And if you're a game, you know, 10 milliseconds might be good enough, given all the other latencies involved in the game, or 20, or 5. It's really up to you. You can set this yourself based on what you expect. Now, there is a cost. If you have lower latency I/Os, you are going to be using more power.

So just don't all go and set this to do, to two milliseconds or something, because that's what you think is going to be perfect. In some cases, you really want to be smart about how you set this. And you may also have situations where you want to understand the sample rate and have the sample rate set, and there's an AV audio session property for you to do that.

Now, if you're mixing with others, you can make these, and they're requests. That's why the name is preferred rather than required. But if your category is not, not allowing you to mix with others when you go active, you'll generally get these settings. And you'll generally get them in the case where you're mixable. You just won't be as guaranteed to get them.

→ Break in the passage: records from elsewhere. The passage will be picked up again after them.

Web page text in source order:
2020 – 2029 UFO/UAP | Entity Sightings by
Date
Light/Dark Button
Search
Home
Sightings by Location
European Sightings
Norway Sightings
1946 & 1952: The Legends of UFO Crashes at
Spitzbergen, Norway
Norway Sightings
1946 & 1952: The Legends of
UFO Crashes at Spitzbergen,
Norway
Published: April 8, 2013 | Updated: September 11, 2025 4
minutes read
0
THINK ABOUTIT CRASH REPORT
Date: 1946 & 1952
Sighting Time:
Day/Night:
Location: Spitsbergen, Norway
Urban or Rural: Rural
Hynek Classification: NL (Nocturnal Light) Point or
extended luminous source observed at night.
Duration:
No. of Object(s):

So that's the basic AU Remote I/O and AV Audio session. I wanted to spend a little bit of time looking at the voice processing audio unit. This is an extension of AU Remote I/O. And what it does is that to the I/O mechanisms of AU Remote I/O, it adds voice processing. And the voice processing can be done on the output as well as on the input.

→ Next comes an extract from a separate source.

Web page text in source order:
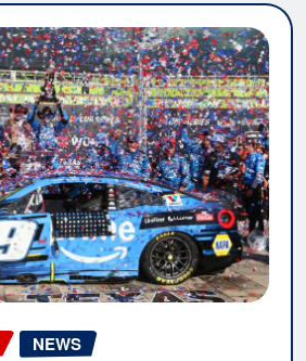
NEWS

The types of voice processing that it will do is echo cancellation, noise suppression, gain correction to keep the input within a certain range of gain. And it's really designed for high quality chat and it's optimized with different settings for different routes like speaker or headphones and also for different use cases. Now while we're mainly focusing on iOS in this talk, there is a version of this audio unit that is available from Lion and you can use this as well there. And it works much the same way.

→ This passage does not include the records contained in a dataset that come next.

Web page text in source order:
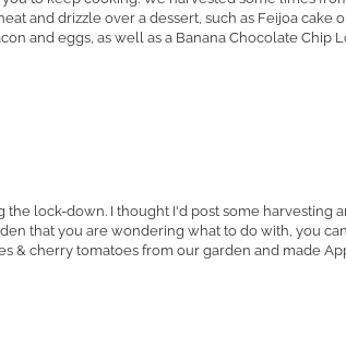
and drizzle over a dessert, such as Feijoa cake
and eggs, as well as a Banana Chocolate Chip
lock-down. I thought I'd post some harvesting
that you are wondering what to do with, you
& cherry tomatoes from our garden and made
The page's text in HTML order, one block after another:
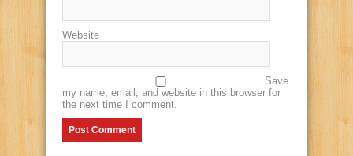
Website
Save
my name, email, and website in this browser for
the next time I comment.
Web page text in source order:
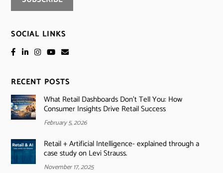
SOCIAL LINKS
RECENT POSTS
What Retail Dashboards Don’t Tell You: How
Consumer Insights Drive Retail Success
February 5, 2026
Retail + Artificial Intelligence- explained through a
case study on Levi Strauss.
November 17, 2025
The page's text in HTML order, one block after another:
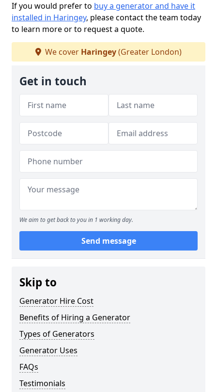
If you would prefer to buy a generator and have it
installed in Haringey, please contact the team today
to learn more or to request a quote.
We cover Haringey(Greater London)
Get in touch
We aim to get back to you in 1 working day.
Send message
Skip to
Generator Hire Cost
Benefits of Hiring a Generator
Types of Generators
Generator Uses
FAQs
Testimonials
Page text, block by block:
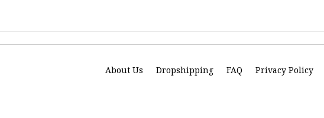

So why would you use this? Why wouldn't you just do your own echo counselor? Right? It's not that hard. Maybe it is that hard. So what I thought I'd do is to actually go through and show you what's actually going on when you're in a conference and why we would ask you to, or recommend that you use this audio unit. So the two wavy lines there represent the network. And we're having a conversation between a far end talker, somebody somewhere else, and a near end talker, which is, for the purpose of my talk, me.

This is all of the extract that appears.